Today, the US special-operations community is arguably the most capable in the world. Its rise to the top hasn't been easy, but the lessons learned in Grenada and the operations since then have made it better and more effective.
Site owner    Isaiah 6:8, Psalm 91 
NSDQ      Author of the books: Distant Thunder and Thoren

Offline Flyin6

  • Head cook and bottle washer
  • Administrator
  • *****
  • Posts: 34155
    • View Profile
Re: JSOC, a little history...
« Reply #1 on: June 28, 2023, 12:58:14 PM »
I remember those times well. I recall all the end-fighting between the services while each tried to lead the pack so to speak. But between the operators, we were well organized and operated together well. Heck, some of us never saw our own services and seemed to be grafted into another branch of the military. I went to war, the first two times, as a US Army soldier, under the direct command of an Air Force two-star general. On any given mission, we might have an Air Force pilot in the jump seat and a bunch of Seals along with some green berets in the back all headed off to meet who knows who. Uniforms and rank and the traditional trappings of the military were not always used or regarded.

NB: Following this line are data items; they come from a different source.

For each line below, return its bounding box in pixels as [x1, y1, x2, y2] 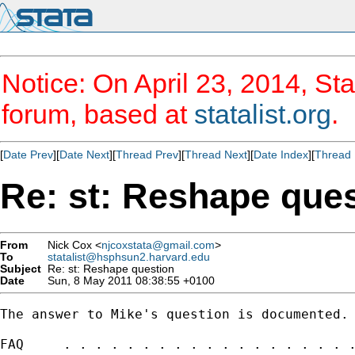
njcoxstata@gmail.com [101, 239, 215, 251]
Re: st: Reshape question [41, 262, 174, 275]
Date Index [254, 148, 308, 161]
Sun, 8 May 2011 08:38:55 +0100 [41, 274, 215, 287]
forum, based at [2, 99, 194, 129]
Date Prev [3, 148, 53, 161]
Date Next [59, 148, 109, 161]
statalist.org [194, 99, 331, 129]
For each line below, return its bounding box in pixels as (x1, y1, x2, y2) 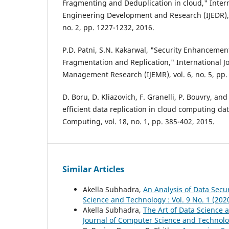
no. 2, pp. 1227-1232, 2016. (62, 22, 154, 33)
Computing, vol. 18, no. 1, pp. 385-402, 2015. (62, 117, 215, 127)
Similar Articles (62, 164, 124, 175)
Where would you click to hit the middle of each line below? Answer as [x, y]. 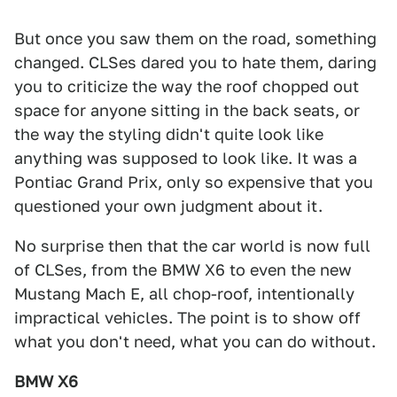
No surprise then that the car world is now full [192, 245]
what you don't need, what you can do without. [195, 341]
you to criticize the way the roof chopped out [187, 86]
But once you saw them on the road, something [195, 38]
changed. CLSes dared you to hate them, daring [195, 62]
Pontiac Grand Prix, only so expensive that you [194, 182]
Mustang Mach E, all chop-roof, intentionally [184, 293]
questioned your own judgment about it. [168, 206]
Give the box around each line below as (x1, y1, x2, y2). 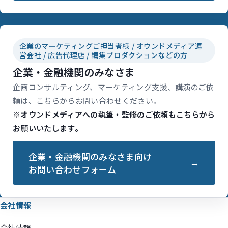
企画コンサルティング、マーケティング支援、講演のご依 (13, 81, 214, 93)
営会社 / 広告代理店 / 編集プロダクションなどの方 (19, 50, 188, 61)
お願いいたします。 (13, 123, 83, 134)
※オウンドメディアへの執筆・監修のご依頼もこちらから (13, 109, 215, 120)
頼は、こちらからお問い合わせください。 (13, 95, 161, 106)
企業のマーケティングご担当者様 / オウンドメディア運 (19, 41, 203, 51)
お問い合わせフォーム (28, 163, 117, 176)
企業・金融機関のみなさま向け (28, 150, 152, 163)
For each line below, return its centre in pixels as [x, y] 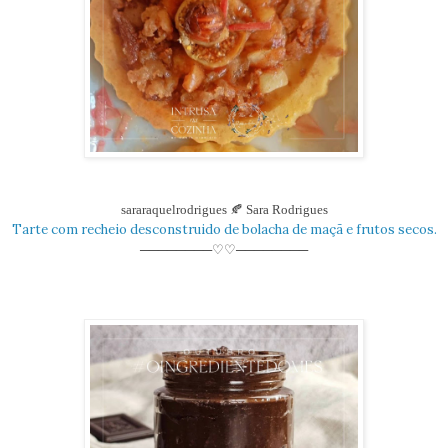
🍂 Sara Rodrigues [278, 210]
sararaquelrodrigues [175, 210]
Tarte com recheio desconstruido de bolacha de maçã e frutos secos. [224, 230]
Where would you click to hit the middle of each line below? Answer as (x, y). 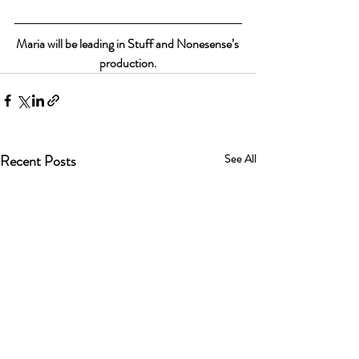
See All (240, 159)
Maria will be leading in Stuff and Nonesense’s (128, 44)
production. (128, 63)
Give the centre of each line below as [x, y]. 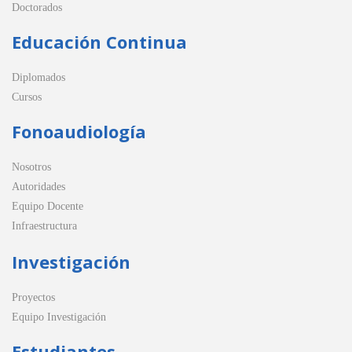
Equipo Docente [48, 207]
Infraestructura [44, 226]
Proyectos [33, 298]
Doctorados [37, 8]
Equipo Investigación [59, 317]
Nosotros [31, 167]
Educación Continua [99, 42]
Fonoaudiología [79, 132]
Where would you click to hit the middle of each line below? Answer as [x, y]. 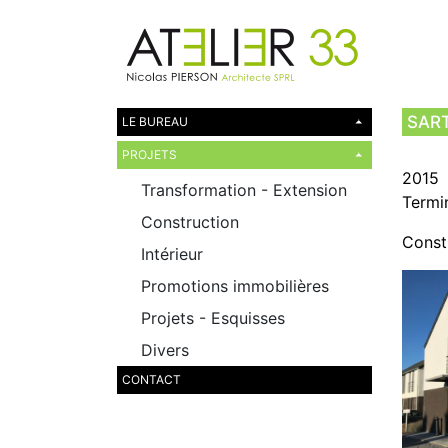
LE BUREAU [155, 121]
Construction [190, 222]
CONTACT [151, 379]
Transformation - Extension [244, 190]
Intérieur [172, 254]
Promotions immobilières [235, 286]
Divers [165, 350]
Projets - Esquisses [213, 318]
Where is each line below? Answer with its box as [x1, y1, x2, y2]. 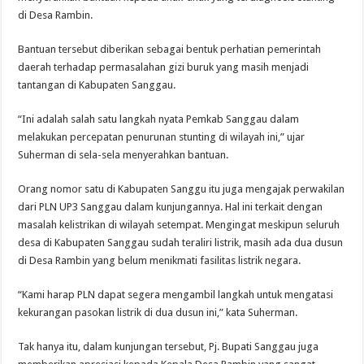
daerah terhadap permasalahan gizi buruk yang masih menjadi [18, 61, 310, 74]
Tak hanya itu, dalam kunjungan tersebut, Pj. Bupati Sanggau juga [18, 340, 319, 353]
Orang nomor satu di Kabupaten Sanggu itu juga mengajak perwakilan [18, 183, 345, 196]
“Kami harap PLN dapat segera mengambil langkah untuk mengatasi [18, 288, 334, 301]
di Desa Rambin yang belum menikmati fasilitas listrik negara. [18, 254, 301, 267]
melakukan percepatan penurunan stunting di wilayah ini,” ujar [18, 131, 305, 144]
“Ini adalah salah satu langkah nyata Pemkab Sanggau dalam [18, 113, 300, 126]
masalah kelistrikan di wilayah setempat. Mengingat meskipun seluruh [18, 219, 340, 232]
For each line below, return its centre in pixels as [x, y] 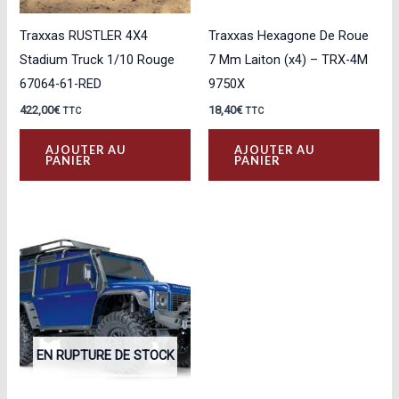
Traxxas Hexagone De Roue [289, 35]
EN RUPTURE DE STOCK [105, 355]
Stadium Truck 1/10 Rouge [98, 59]
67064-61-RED [61, 83]
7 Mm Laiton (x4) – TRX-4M [288, 59]
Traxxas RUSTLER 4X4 [84, 35]
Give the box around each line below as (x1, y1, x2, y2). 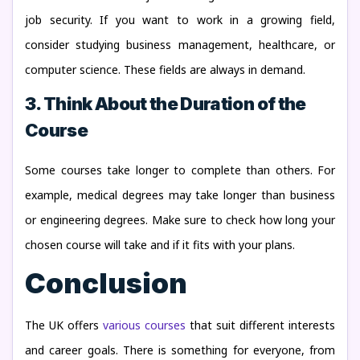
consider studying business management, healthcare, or (25, 37, 335, 52)
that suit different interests (186, 317, 335, 333)
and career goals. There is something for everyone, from (25, 342, 335, 358)
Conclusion (25, 266, 187, 300)
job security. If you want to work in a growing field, (25, 12, 335, 27)
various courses (103, 317, 186, 333)
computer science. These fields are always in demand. (25, 62, 305, 77)
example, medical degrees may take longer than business (25, 187, 335, 202)
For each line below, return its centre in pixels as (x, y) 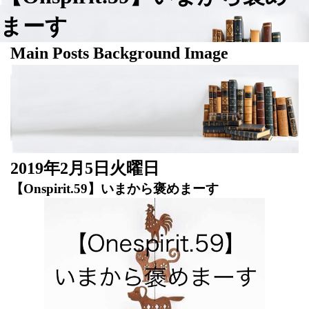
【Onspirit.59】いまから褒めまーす (114, 189)
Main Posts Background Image (119, 53)
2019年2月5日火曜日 (85, 168)
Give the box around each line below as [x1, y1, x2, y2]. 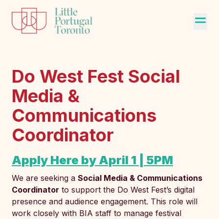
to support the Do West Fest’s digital [59, 185, 195, 195]
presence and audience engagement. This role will [12, 197, 197, 206]
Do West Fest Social [12, 66, 180, 87]
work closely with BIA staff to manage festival [12, 208, 181, 218]
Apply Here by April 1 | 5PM [12, 153, 173, 167]
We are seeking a [12, 173, 78, 183]
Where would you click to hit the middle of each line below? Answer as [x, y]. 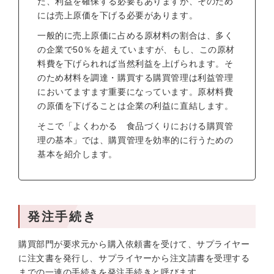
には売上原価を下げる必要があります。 [118, 15]
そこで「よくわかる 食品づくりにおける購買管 [135, 126]
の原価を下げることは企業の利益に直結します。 [135, 106]
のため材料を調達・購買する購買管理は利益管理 [135, 78]
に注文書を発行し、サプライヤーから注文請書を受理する [134, 258]
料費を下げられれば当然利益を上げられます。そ [135, 64]
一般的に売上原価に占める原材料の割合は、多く [135, 35]
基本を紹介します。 [78, 154]
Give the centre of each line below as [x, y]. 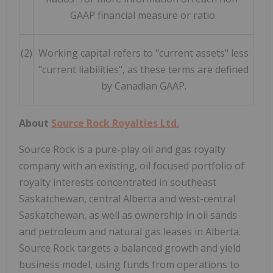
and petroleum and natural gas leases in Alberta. [130, 231]
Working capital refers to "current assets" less [144, 53]
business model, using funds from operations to [129, 264]
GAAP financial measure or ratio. [144, 15]
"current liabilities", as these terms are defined [144, 69]
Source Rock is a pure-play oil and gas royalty [122, 149]
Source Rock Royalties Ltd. [115, 123]
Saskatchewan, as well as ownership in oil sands [128, 215]
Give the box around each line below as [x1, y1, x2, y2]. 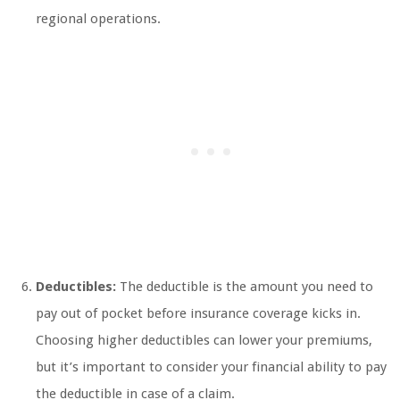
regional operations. [36, 11, 161, 28]
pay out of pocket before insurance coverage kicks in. [36, 305, 361, 322]
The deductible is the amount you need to [116, 279, 373, 296]
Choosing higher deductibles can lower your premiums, [36, 332, 372, 349]
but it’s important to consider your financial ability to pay [36, 359, 387, 376]
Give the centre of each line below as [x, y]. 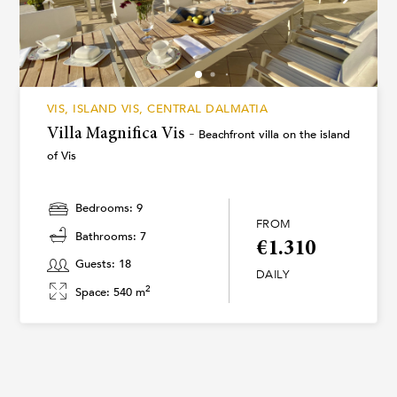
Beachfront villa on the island [274, 134]
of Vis [61, 156]
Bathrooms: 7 [110, 236]
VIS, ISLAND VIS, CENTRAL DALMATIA [157, 109]
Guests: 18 [103, 265]
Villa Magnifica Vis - [122, 134]
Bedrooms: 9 [109, 209]
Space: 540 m [110, 292]
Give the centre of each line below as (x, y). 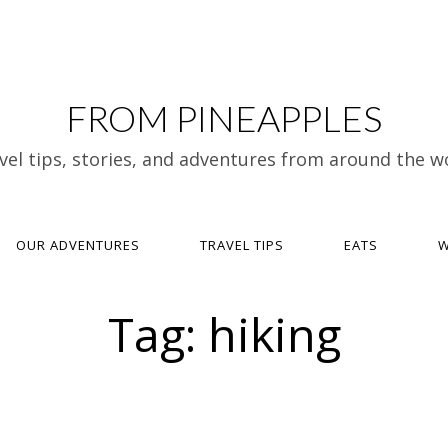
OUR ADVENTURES (77, 245)
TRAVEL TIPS (241, 245)
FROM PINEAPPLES (224, 118)
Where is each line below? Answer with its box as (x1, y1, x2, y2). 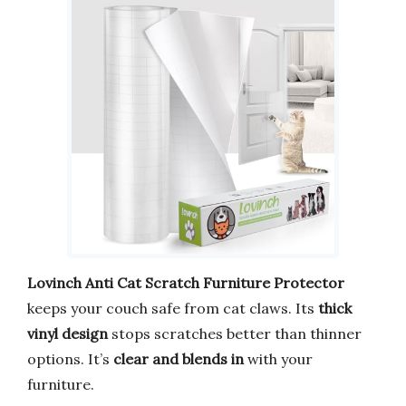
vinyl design (27, 324, 108, 343)
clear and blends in (113, 349, 244, 368)
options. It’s (27, 349, 113, 368)
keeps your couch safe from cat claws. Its (27, 298, 318, 317)
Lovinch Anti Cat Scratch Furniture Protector (27, 273, 344, 292)
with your (244, 349, 313, 368)
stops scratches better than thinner (108, 324, 362, 343)
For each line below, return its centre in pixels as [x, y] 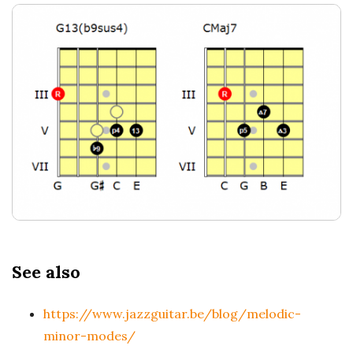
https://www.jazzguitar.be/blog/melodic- [172, 313]
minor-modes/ [89, 335]
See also [46, 271]
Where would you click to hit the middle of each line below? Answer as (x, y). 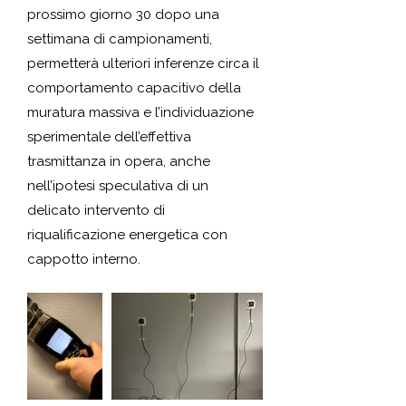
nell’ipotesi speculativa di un (118, 186)
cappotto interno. (84, 259)
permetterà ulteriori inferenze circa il (143, 63)
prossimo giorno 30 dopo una (123, 14)
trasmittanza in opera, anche (119, 161)
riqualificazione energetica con (127, 235)
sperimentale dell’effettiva (109, 137)
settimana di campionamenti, (120, 39)
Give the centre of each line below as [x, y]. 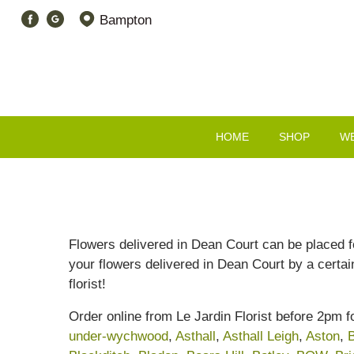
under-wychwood [119, 336]
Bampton [124, 20]
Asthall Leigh [261, 336]
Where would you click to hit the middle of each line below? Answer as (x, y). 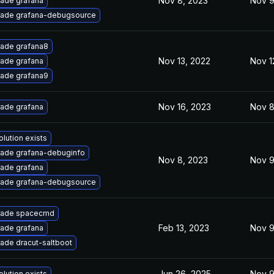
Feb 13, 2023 (184, 228)
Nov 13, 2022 (184, 61)
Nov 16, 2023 (185, 107)
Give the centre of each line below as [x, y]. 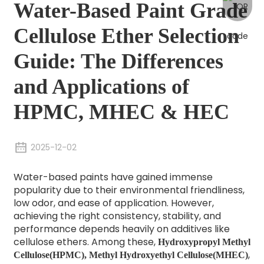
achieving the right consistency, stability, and [117, 216]
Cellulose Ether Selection [126, 36]
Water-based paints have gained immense [113, 177]
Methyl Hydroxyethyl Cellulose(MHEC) [168, 255]
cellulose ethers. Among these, [85, 242]
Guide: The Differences [118, 61]
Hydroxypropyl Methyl [204, 242]
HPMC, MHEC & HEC [121, 112]
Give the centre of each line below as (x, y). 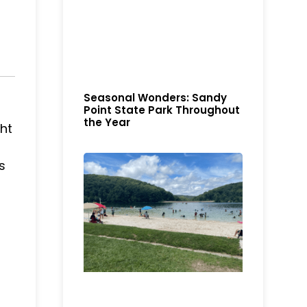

I wore a 101st Airborne patch in the beginning, then later the electric horse of 1st SOCOM, and for me, finally, the sword of USASOC. I recall our unit being engaged in direct combat operations against Iran for a couple of years, and never being able to speak about it. Once I went to a classified awards ceremony where DFCs (Distinguished Flying Cross) were being handed out, although the US was not at war with anyone. We rehearsed invasion plans for places we never invaded. We deployed for emergency evacuations of all American personnel to countries that I first heard of while flying enroute.

The force that grew out of all that and exists today is the most potent and lethal group of warriors on the planet. There is not even a close second or third. America has this and no one else at our size. I want to believe there is not a single mission SOC could not pull off. These are your people, these are American warriors.